伸手推了他一把,当然不敢太用力,就怕真把他推得摔倒了,唐啸东圈着她纹丝不动。“唐啸东,你就认定了我丢不下你是不是?认定了我不敢走是不是?”叶安忆忽然就哽咽起来,方才还干涩得发疼的眼眶瞬间就湿润了。
“我不会让你走的。”唐大掌抚着叶安忆的后背,那么厚的棉衣,他依旧能攫取到她身上的温暖。
“那你不早说?”叶安忆眉头一皱,竟然从抽泣变成了嚎啕,一对夫妻正拉开铁门走进来,看着楼梯上这幅光景,都是一怔。
女人走过来的时候将口袋里的纸巾塞到叶安忆手里,没再说什么,快步上楼。男人却是停下来,拍了拍唐啸东的肩膀:“不管谁对谁错,男人嘛,就要让着女人一点,老婆是用来疼的。”
唐啸东有点尴尬,叶安忆半句话也不说,只埋在他胸前,他对于男人期待回应的目光,无奈地点点头。
男人觉得他认同自己,颇为搞笑:“我住在604,姓徐,结婚十年了,你有任何问题都可以来找我讨教。”说着大摇大摆地往楼上走。叶安忆止不住笑了一声,连同唐啸东也翘起了嘴角。
“叶安忆,这段日子其实我想了很多,我站不起来,连筷子都拿不住,我觉得自己配不上你,也不应该拴住你。”唐啸东声音很失落,正是他这些日子心情的写照,“可是对你…我根本不能放手,就算我自私,就算我无耻,我真的不能让你离开我。”
“那些根本就是你自己的一厢情愿。”叶安忆声调拔高,一厢情愿四个字叫唐啸东僵硬了片刻,他不知道叶安忆指的是什么,是他想要留住她的念头还是…
“别说你只是腿脚不利索,就算你真的是个残废,甚至只能躺在床铺上,我也不会离开你,唐啸东,你根本没有问过我的想法,就这样一口咬定我可能会抛弃你。”她很委屈,只想要宣泄。
“对不起。”唐啸东将他抱紧,尽管言语间依旧是歉意非常,可是明显地狠狠松了一口气,他只沉浸在自己的绝望里,从来没有想过叶安忆是这样在乎自己。
“叶安忆,我曾经那样伤害过你,即使我们复婚了,我总是害怕会失去你,每一分每一秒都在担心,当我发现自己连路都走不稳的时候,我真的很害怕。”他将脸埋进叶安忆乌黑的头发,丝丝清香是他熟悉的味道,叫他安心。
“婚姻不是儿戏,我既然选择和你复婚,就算当时只是应付干妈的一个借口,可是我们毕竟又是夫妻了,我从没有想过离婚。”叶安忆的每一个字都很诚挚,叫唐啸东感动而惊喜。
“从前我就没有自信,何况我现在变成这样,任何一个对你心怀不轨的男人都会让我失控。”他抿直了嘴角,颇为踌躇的腔调。
“今天真的是个意外。”叶安忆撇撇嘴,“他叫蒋毅,是我们学校的语文老师,三年前我救过他的命,大概因为那件事情,他对我有了不一样的感情。”

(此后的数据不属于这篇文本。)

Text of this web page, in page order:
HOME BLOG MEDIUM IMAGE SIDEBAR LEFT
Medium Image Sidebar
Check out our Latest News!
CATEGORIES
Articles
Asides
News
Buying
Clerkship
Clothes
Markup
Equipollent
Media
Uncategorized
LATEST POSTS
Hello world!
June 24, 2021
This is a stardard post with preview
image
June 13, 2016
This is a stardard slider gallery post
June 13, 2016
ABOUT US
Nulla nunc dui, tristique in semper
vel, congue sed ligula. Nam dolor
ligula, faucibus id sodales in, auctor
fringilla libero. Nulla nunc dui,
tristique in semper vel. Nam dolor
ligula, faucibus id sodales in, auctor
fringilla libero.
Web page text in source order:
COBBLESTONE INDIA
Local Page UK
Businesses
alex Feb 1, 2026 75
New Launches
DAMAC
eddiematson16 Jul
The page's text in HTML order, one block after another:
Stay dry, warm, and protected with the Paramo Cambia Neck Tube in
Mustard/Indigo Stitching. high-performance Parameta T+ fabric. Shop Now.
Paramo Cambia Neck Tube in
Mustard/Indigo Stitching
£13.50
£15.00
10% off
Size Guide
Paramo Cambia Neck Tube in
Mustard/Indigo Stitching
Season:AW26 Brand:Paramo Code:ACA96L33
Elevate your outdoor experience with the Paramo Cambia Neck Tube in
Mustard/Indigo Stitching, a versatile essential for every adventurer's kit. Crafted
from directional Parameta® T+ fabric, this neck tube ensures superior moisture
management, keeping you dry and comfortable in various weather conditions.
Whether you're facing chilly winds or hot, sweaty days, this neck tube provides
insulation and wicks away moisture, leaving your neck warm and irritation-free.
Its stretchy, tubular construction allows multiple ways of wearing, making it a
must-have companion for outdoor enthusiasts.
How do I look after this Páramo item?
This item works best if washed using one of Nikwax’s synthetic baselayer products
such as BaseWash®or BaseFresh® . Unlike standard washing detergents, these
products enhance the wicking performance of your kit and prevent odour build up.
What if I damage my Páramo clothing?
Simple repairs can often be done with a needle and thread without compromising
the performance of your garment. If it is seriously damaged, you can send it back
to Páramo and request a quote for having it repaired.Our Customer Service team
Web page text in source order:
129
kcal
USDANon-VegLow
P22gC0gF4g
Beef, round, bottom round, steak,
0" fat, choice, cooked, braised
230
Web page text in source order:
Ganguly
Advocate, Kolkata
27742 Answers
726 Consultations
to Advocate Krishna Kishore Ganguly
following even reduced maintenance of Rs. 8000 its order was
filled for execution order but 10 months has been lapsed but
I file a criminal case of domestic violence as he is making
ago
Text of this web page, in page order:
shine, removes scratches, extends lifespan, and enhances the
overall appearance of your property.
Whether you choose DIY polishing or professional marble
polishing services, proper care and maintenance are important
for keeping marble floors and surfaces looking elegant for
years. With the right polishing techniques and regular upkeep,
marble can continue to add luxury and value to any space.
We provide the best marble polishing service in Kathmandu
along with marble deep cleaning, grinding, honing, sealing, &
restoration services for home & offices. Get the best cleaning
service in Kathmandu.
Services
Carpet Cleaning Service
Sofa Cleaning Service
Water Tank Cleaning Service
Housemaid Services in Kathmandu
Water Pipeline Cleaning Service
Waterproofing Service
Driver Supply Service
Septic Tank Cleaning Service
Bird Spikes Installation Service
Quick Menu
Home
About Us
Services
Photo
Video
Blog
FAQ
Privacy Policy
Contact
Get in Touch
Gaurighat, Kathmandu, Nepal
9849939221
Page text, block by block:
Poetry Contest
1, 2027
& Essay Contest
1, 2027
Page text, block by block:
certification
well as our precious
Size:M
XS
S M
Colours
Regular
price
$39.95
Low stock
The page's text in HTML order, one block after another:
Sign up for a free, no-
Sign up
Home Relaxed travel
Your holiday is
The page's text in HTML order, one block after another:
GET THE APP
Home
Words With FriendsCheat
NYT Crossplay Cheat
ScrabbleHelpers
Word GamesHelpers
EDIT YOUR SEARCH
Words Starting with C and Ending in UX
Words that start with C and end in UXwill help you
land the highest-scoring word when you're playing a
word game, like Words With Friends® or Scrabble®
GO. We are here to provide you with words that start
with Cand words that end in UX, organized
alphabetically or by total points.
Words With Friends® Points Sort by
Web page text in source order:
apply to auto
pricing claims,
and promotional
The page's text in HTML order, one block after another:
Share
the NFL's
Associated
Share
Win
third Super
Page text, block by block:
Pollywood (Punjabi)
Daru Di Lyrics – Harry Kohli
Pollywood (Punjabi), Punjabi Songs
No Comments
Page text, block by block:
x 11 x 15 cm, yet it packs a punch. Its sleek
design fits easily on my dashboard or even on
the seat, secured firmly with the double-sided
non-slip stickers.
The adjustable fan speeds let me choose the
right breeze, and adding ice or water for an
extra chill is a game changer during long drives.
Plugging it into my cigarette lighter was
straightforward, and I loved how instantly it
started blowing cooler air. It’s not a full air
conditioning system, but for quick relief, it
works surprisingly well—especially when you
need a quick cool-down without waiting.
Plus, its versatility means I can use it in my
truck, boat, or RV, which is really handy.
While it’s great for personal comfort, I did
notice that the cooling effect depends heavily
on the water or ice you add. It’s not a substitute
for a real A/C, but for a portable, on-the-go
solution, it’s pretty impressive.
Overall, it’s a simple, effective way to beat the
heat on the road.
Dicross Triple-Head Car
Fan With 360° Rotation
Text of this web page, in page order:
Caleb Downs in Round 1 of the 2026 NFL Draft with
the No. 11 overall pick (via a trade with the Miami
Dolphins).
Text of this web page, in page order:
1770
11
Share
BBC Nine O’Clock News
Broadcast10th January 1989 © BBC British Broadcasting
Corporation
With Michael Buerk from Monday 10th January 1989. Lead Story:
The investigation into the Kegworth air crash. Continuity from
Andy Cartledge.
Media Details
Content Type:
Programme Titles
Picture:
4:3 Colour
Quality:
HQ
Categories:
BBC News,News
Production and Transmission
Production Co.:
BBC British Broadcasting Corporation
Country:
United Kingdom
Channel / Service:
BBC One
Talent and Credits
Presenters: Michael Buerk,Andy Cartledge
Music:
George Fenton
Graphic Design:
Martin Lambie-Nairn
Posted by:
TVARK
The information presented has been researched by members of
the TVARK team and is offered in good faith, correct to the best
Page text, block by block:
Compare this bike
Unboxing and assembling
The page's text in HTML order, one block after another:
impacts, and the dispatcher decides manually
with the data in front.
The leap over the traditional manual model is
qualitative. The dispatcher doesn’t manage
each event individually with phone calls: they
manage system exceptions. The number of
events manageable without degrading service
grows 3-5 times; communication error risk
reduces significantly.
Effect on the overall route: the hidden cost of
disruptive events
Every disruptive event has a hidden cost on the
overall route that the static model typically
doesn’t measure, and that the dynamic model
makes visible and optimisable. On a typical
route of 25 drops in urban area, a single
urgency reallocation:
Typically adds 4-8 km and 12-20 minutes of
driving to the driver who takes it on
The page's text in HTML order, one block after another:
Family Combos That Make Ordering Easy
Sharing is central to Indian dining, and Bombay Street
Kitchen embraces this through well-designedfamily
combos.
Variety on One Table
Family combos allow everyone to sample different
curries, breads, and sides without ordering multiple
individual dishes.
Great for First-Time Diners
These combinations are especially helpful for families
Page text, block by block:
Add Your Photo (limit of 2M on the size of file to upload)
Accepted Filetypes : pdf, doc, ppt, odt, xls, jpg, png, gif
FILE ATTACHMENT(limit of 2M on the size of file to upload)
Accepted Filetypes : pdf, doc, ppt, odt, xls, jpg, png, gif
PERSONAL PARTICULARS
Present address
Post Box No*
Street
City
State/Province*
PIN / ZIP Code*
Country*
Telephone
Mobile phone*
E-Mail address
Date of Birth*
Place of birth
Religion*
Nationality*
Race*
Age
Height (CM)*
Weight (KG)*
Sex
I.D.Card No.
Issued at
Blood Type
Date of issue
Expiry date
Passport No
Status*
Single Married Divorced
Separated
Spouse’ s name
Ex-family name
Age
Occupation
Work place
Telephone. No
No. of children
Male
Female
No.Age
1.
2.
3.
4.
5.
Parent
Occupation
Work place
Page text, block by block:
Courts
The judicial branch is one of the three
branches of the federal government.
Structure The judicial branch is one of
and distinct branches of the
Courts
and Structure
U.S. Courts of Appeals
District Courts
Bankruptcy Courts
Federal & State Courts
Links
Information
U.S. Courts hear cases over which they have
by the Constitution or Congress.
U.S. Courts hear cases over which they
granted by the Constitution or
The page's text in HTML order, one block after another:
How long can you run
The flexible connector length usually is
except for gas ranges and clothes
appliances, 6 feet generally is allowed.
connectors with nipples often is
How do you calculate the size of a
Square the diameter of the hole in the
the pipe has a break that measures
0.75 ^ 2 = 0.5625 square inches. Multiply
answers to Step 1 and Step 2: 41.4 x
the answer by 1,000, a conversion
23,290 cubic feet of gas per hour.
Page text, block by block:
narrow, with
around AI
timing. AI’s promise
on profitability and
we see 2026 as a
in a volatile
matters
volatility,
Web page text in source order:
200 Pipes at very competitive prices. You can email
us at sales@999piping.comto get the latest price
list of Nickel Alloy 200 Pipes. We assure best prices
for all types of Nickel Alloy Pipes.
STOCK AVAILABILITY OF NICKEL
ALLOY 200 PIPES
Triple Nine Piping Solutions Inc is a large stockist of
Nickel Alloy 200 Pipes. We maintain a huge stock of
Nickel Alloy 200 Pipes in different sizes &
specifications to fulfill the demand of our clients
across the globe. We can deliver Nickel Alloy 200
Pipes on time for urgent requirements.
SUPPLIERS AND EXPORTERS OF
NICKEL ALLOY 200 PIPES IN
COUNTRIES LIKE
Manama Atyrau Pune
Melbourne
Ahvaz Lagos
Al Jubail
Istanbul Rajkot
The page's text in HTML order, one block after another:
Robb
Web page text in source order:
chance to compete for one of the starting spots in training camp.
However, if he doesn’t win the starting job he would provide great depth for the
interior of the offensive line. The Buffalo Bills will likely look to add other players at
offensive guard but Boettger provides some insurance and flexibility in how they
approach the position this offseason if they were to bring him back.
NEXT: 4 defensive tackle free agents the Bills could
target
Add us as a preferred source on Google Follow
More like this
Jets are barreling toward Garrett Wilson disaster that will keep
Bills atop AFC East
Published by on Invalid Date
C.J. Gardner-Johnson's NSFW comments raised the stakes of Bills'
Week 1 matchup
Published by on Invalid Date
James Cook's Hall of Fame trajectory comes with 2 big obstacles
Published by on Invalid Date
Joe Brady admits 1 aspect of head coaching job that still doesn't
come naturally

“他好像很喜欢你,几乎每天都回来。”唐啸东的语调有些酸,叶安忆反而笑起来:“我怎么没注意?”他放了心,就叶安忆这样不上心的态度,那个男人根本不会有什么希望。
“我饿了。”他忽然道,叶安忆有点无奈,扶着他一步一步地上楼,他很重,不知是故意还是真的没有办法,几乎将身体全部的重量都压在她身上:“谁让你下来的,这么重!”她抱怨一句,煞是甜蜜。